In sparse rewards, such as the Doom environment from OpenAI they use (and, I might add, the recent robotics environments, also from OpenAI) the environment reward is zero almost everywhere, except for 1 at the goal. This makes it effectively an intractable problem for off-the-shelf RL algorithms. Hence, by building a predictive model, given current and subsequent states \(s_t\) and \(s_{t+1}\) they can assign the curiosity reward to be

\[r_t^i = \frac{\eta}{2}\|\hat{\phi}(s_{t+1}) - \phi(s_{t+1})\|_2^2\]

which measures the difference in the predicted latent space of the successor state, respectively. The inverse dynamics model takes in \((s_t,s_{t+1})\) during training and predicts \(a_t\). The forward dynamics model predicts the latent successor state \(\hat{\phi}(s_{t+1})\) shown above.

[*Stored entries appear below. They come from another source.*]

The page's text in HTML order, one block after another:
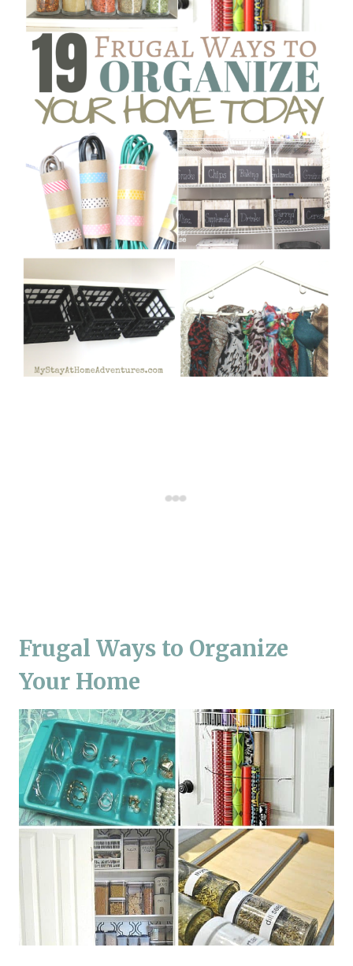
Frugal Ways to Organize
Your Home
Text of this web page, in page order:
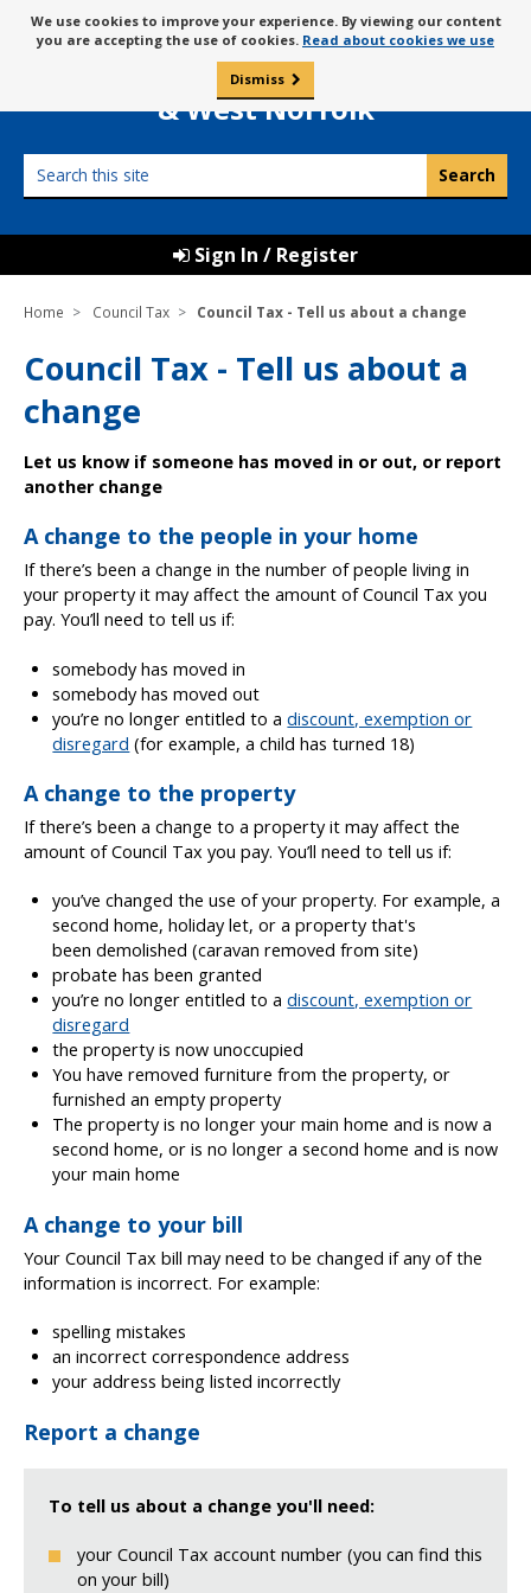
to
content
Message
about
cookies
We use cookies to improve your experience. By viewing our content
you are accepting the use of cookies. Read about cookies we use
Dismiss
Borough Council of
King’s Lynn
& West Norfolk
this
Sign In / Register
Home Council Tax Council Tax - Tell us about a change
Council Tax - Tell us about a
change
Let us know if someone has moved in or out, or report
another change
A change to the people in your home
If there’s been a change in the number of people living in
your property it may affect the amount of Council Tax you
pay. You’ll need to tell us if:
somebody has moved in
somebody has moved out
you’re no longer entitled to adiscount, exemption or
disregard (for example, a child has turned 18)
A change to the property
If there’s been a change to a property it may affect the
amount of Council Tax you pay. You’ll need to tell us if:
you’ve changed the use of your property. For example, a
second home, holiday let, or a property that's
been demolished (caravan removed from site)
probate has been granted
you’re no longer entitled to adiscount, exemption or
disregard
the property is now unoccupied
You have removed furniture from the property, or
furnished an empty property
The property is no longer your main home and is now a
second home, or is no longer a second home and is now
your main home
A change to your bill
Your Council Tax bill may need to be changed if any of the
information is incorrect. For example:
spelling mistakes
an incorrect correspondence address
your address being listed incorrectly
Report a change
To tell us about a change you'll need:
your Council Tax account number (you can find this
on your bill)
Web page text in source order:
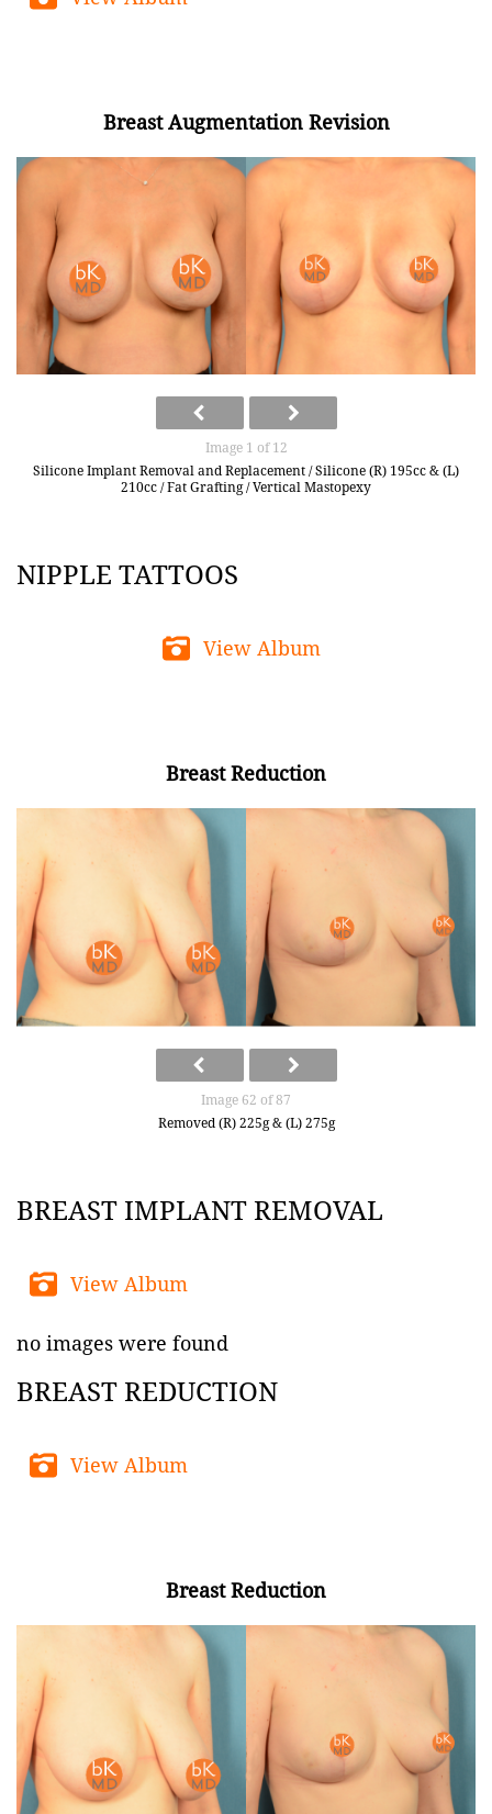
Breast Augmentation Revision
Image 1 of 12
Silicone Implant Removal and Replacement / Silicone (R) 195cc & (L)
210cc / Fat Grafting / Vertical Mastopexy
NIPPLE TATTOOS
View Album
Breast Reduction
Image 62 of 87
Removed (R) 225g & (L) 275g
BREAST IMPLANT REMOVAL
View Album
no images were found
BREAST REDUCTION
View Album
Breast Reduction

They argue that their form of curiosity has three benefits: solving tasks with sparse rewards, exploring the environment, and learning skills that can be reused and applied in different scenarios. One interesting conjecture from the third claim is that if the agent simply does the same thing over and over again, the curiosity reward will go down to zero because the agent is stuck in the same latent space. Only by “learning” new actions that substantially change the latent space will the agent then be able to obtain new rewards.

The results on Doom and Mario environments are impressive.

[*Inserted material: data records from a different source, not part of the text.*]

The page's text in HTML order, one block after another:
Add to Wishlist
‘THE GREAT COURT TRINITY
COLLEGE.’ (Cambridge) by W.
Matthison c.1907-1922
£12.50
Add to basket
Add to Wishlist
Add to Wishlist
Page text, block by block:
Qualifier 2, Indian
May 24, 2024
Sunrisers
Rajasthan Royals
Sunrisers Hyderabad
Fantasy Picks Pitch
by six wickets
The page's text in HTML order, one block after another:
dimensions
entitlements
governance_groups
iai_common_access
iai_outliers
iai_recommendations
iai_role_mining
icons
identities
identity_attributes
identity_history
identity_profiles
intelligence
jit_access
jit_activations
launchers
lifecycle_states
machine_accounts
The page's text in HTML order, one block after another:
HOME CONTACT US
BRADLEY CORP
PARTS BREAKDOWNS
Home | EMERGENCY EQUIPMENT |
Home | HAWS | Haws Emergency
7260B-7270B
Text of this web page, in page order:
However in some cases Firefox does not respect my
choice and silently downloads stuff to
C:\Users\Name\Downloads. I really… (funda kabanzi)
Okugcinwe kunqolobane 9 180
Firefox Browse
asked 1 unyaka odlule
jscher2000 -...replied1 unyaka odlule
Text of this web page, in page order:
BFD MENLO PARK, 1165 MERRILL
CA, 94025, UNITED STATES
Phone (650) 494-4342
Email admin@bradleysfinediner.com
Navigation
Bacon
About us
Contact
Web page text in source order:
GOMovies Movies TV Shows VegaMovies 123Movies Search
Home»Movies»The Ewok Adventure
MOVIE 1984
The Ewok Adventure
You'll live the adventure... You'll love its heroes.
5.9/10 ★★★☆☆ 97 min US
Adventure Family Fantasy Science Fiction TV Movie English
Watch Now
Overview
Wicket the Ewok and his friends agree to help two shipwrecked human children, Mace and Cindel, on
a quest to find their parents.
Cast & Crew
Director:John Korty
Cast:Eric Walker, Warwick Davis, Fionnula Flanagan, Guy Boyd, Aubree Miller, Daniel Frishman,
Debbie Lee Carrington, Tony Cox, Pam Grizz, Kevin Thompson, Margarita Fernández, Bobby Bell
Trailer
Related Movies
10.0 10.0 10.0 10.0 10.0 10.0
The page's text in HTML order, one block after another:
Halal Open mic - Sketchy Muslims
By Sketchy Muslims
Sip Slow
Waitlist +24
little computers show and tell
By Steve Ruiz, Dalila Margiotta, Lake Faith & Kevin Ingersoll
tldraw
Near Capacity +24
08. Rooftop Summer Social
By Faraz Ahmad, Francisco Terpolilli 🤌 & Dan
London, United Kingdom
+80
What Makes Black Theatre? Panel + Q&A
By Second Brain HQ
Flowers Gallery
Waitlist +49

Paper 7: Zero-Shot Visual Imitation (ICLR 2018)

Wait, zero-shot visual imitation (learning)? How is this possible?

First, let’s be clear on their technical definition: “zero-shot” means that they are still allowed to observe a demonstration of the task, but it has to be only the state space (i.e., images), so actions are not included. The second part of the definition means that expert demonstrations (regardless of states or actions) are not allowed during training.

OK, that makes sense. So … the robot just sees the images of the demo at inference time, and must imitate it. That’s a high bar. The key must be to develop a sufficient prior — but how? By having the agent move (semi-)randomly to learn physics, of course!

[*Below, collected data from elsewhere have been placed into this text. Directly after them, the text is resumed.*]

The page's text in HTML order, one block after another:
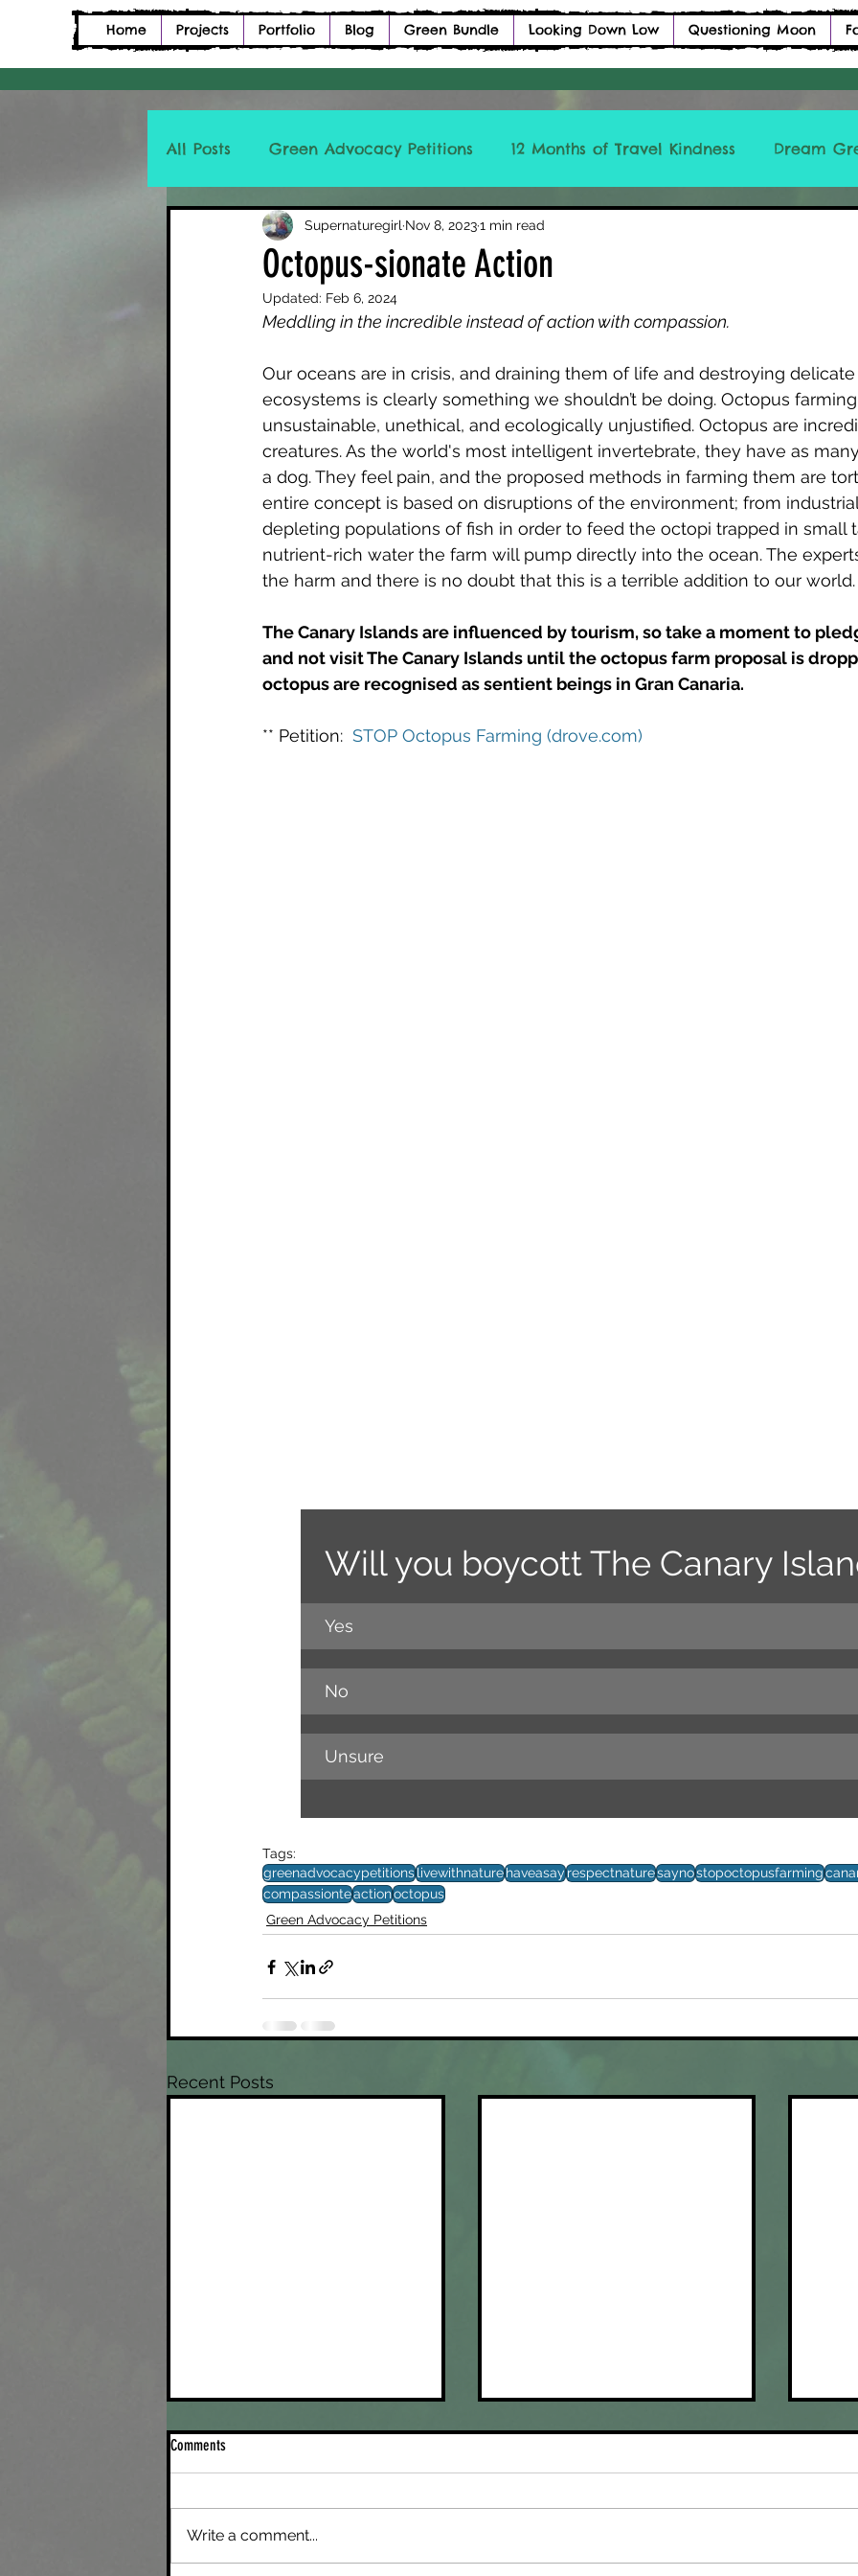
Home Projects Portfolio Blog Green Bundle Looking Down Low Questioning Moon
All Posts Green Advocacy Petitions 12 Months of Travel Kindness Dream
Petition Description Poetry ICCLBTM
Octopus-sionate Action
Supernaturegirl Nov 8, 20231 min read
Updated: Feb 6, 2024
Meddling in the incredible instead of action with compassion.
Our oceans are in crisis, and draining them of life and destroying
ecosystems is clearly something we shouldn’t be doing. Octopus
unsustainable, unethical, and ecologically unjustified. Octopus are
creatures. As the world's most intelligent invertebrate, they have as
a dog. They feel pain, and the proposed methods in farming them are
entire concept is based on disruptions of the environment; from
depleting populations of fish in order to feed the octopi trapped in small
nutrient-rich water the farm will pump directly into the ocean. The
the harm and there is no doubt that this is a terrible addition to our
The Canary Islands are influenced by tourism, so take a moment to
and not visit The Canary Islands until the octopus farm proposal is
octopus are recognised as sentient beings in Gran Canaria.
** Petition: STOP Octopus Farming (drove.com)
Will you boycott The Canary
Yes
No
Unsure
Tags:
greenadvocacypetitionslivewithnaturehaveasayrespectnaturesaynostopoctopusfarming
compassionteactionoctopus
Green Advocacy Petitions
Recent Posts
Saying Be Gone to Recon
Done with Dove
Comments
Write a comment...
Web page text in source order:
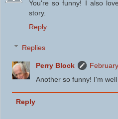
You're so funny! I also
story.
Reply
Replies
Perry Block
Another so funny! I'm
Reply
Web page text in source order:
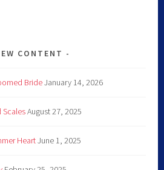
CONTENT
BrideJanuary 14, 2026
ScalesAugust 27, 2025
HeartJune 1, 2025
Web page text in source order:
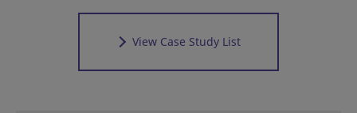
View Case Study List
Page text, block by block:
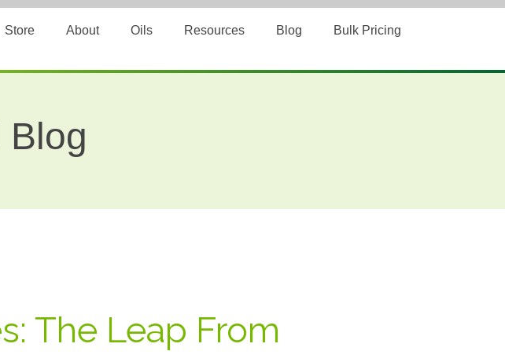
Store About Oils Resources Blog Bulk Pricing
Blog
The Leap From
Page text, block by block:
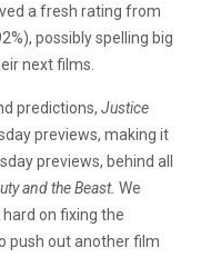
a fresh rating from
possibly spelling big
next films.
predictions, Justice
previews, making it
previews, behind all
and the Beast. We
on fixing the
push out another film

In terms of the visual predictive model, the paper does a nice job describing four different models, starting from the ICRA 2017 rope manipulation paper and moving towards the one they use for their experiments. Their final model conditions on the final goal and uses recurrent neural networks, and is augmented with a separate neural network that predicts whether the goal has been attained or not.

The paper presents two sets of experiments. One is a navigation task using a mobile robot, and the other is a rope manipulation task using the Baxter robot. With zero-shot visual imitation, the Baxter robot doubles the performance of rope manipulation compared to the results from ICRA 2017. Thus, if I’m thinking about rope manipulation benchmarks, I better check out this paper and not the ICRA 2017 one. I also assume that zero-shot visual imitation would result in better poking performance than “Learning to Poke” if the poking requires long-term planning.

Results for the navigation agent are also impressive.

This is not a deep reinforcement learning paper, though one could argue for the use of Deep RL as an alternative to self-supervision. Indeed, that was a point raised by one of the reviewers.

Additional References

Here are a few additional papers that are somewhat related to the above, and which I don’t have time to write about in detail … yet.

Unsupervised Learning for Physical Interaction through Video Prediction is another interesting paper on imagining the future based on predicting pixel motion.
One-Shot Visual Imitation Learning via Meta-Learning allows robots to learn how to perform tasks with a single demonstration. It’s somewhat related to the “Zero-Shot Visual Imitation” paper, except those papers use very different solutions for different problems. I’d like to compare them in more detail later.
Reinforcement Learning with Unsupervised Auxiliary Tasks works by having a reinforcement learning agent consider a series of “pseudo” loss functions that it considers under its objective function.
Diversity is All You Need, which argues that by using entropy correctly, an agent can automatically learn useful skills in an environment. It’s related to the “Curiosity” paper in discovering new skills.